For a 5" exposure you would want these strips to be 7" wide by as long as is practical.
What are your plans for the ridge?
Is it going to be vented?

I think you will like applying this type of roof, it is a nice change of pace…


#11

I am curious, I bid a cedar job a month ago or so and I was told that there was a cedar shake/shingle shortage.
Last year 18" tapersawn shakes were $270/sq, this year they were quoting $480…
I think that this is temporary, but…
I realize you are using a different shingle than I am speaking of, but the cost for shakes/shingles is comparable across the board.
How much were you quoted per square for your cedar shingles?


#12

Don’t forget, Axiom… you may need to convert Euros to Dollars.

Yeah, baby!


#13

They are about the same nowadays aren’t they? :frowning:

That existing roof still looks pretty good…


#14

Axiom, the person we are doing the job for is supplying the material needed and just wants a straight rip off and renew job to the roof, ran the copper strip idea by them, the cedar breather, but they said not to worry about it and not worried about any vents either, we have said our part on it and it’s their money after all so…
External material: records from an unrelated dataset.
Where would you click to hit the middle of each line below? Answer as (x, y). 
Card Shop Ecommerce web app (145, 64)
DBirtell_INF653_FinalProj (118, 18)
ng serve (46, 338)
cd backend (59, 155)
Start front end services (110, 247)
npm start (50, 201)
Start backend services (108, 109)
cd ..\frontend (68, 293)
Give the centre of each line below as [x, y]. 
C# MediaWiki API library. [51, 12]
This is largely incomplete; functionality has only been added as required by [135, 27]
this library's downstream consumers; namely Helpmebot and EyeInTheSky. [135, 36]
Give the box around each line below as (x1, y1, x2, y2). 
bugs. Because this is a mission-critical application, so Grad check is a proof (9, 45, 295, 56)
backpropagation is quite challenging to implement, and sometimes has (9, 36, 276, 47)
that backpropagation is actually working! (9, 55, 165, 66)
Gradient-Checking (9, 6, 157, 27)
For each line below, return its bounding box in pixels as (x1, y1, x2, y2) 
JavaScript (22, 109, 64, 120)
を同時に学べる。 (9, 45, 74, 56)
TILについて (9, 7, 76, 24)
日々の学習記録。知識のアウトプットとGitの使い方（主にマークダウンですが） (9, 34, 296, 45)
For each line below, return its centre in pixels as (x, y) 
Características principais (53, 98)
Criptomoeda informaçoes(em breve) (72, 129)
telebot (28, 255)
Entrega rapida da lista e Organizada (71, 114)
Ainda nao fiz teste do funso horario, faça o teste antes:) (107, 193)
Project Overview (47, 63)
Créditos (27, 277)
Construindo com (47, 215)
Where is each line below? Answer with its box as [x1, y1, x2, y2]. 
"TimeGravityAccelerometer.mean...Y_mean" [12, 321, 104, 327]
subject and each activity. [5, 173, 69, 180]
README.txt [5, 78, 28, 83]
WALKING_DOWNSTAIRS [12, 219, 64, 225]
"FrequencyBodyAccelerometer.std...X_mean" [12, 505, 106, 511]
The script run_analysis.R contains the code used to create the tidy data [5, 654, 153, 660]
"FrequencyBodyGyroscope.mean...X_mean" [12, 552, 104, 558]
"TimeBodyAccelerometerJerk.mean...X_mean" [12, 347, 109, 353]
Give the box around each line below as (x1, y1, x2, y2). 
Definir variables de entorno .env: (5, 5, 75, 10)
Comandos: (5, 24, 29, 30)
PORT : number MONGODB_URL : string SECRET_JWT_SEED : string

Price they paid for the shingles was £45 + VAT @ 17.5% per bundle, 2.8 m2 in a bundle. That is pounds sterling, which is about two pounds to the dollar.
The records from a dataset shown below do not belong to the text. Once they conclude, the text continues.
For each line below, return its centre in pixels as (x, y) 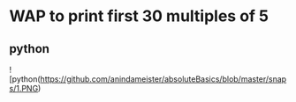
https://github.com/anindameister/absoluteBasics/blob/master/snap (163, 79)
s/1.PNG (24, 88)
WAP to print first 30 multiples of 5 (139, 16)
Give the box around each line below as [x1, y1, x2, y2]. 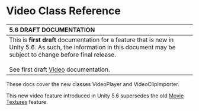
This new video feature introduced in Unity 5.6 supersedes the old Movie [6, 92, 184, 99]
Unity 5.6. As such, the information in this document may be [9, 43, 176, 51]
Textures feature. [6, 98, 49, 105]
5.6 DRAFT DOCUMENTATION [9, 26, 95, 34]
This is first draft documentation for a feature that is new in [9, 36, 174, 44]
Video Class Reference [6, 4, 121, 18]
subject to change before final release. [9, 50, 117, 59]
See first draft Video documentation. [9, 65, 111, 74]
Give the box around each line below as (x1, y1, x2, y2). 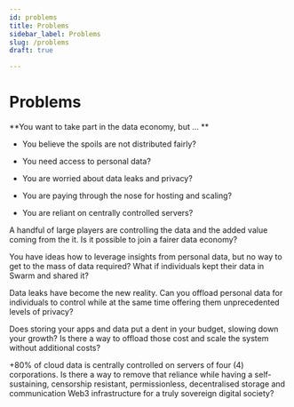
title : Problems (9, 21, 69, 30)
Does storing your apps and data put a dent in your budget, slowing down (9, 323, 279, 334)
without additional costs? (9, 343, 100, 354)
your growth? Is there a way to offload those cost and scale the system (9, 333, 269, 344)
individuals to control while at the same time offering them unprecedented (9, 297, 280, 307)
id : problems (9, 12, 58, 22)
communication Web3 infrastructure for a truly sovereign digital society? (9, 388, 274, 399)
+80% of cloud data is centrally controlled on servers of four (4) (9, 360, 244, 371)
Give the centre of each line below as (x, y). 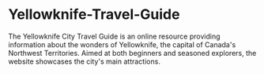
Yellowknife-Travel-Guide (94, 15)
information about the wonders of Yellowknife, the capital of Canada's (122, 44)
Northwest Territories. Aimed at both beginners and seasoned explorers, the (132, 53)
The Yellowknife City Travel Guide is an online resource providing (114, 36)
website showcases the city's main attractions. (84, 61)
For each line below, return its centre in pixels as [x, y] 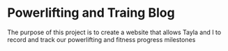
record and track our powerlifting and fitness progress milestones [101, 39]
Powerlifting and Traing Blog [91, 13]
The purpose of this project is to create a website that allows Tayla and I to [114, 32]
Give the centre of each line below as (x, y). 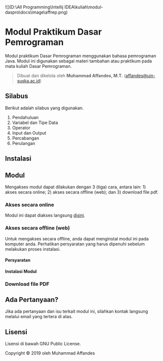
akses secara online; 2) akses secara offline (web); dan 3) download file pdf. (82, 192)
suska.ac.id (28, 80)
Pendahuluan (25, 117)
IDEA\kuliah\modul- (84, 7)
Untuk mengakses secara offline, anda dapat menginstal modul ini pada (77, 239)
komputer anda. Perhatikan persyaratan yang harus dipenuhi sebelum (75, 244)
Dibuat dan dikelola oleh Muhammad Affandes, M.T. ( (71, 76)
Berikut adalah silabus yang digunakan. (44, 108)
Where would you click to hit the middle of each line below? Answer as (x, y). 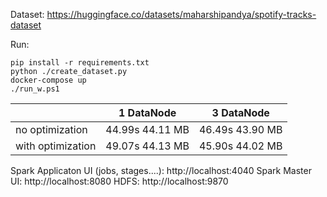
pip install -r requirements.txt (80, 63)
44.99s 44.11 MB (147, 129)
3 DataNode (240, 112)
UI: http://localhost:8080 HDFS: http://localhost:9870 (119, 181)
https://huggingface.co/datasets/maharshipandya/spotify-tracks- (181, 14)
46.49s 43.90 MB (240, 129)
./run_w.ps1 (35, 89)
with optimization (56, 146)
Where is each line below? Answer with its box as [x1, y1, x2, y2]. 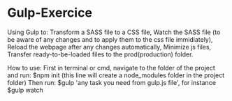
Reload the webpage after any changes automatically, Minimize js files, [7, 42, 212, 51]
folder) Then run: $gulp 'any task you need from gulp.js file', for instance [7, 78, 217, 86]
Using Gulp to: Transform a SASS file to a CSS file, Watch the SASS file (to [7, 28, 221, 36]
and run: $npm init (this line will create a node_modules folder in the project [7, 71, 225, 79]
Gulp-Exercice [7, 5, 93, 21]
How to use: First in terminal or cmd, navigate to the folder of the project [7, 63, 215, 72]
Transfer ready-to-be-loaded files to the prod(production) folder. [7, 50, 194, 59]
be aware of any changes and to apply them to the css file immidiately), [7, 35, 213, 43]
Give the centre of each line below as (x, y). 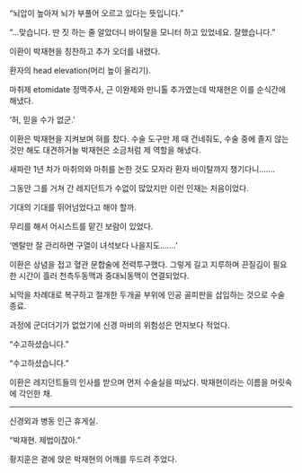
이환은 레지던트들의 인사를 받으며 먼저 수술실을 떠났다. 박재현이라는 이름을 (139, 382)
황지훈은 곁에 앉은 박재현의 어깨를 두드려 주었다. (93, 459)
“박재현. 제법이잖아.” (45, 440)
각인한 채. (36, 394)
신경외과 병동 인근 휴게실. (54, 421)
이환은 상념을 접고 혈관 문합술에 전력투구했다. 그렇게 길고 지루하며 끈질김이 (140, 264)
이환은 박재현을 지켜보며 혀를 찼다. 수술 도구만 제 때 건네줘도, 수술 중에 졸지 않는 (149, 139)
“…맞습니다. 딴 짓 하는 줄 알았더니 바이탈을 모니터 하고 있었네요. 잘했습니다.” (142, 32)

Hope to purchase a couple of the Paslode staplers to speed things up also.


#15

Ric, what y’all call a “VAT” (value added tax) is what we here in the States call a sales tax. I’ve never seen a state with more than 9% sales tax, but then again for some states that is ON TOP of an income tax.


#16

Sorry to be a pest.
Guys can one of you please tell me the best fasteners to get from this list.

Yip RHR, VAT is payable on almost bloody everything over here, I think we must be the most taxed nation in the world, petrol (gas) has just went up to £1.01 a litre, thats $2 your money a litre and I stay in a rea where the petrol is cheap. :x

Think I’ll buy a bike for work and keep myself fit into the bargain. :slight_smile:


#17

I would go with 2" stainless steel, I don’t see it on the list.


#18

Now I’m not a roofer, just a roofers wife but my hubby has done a few cedar roofs. This may be a good time saver and if not I’m sure these guys will tell you. You can use a 1 by 6 or whatever size works for your shingle to use as a guide for lining them up. It will make the shingling go a bit faster.


#19

BOSTITCH N55 IS A RING SHANK COIL NAILER WHICH WILL SHOOT SHAKE NAILS,STAINLESS STEEL IS BEST


#20

A pneumatic nail gun will split your shakes…
Either use a pneumatic stapler or hand nail.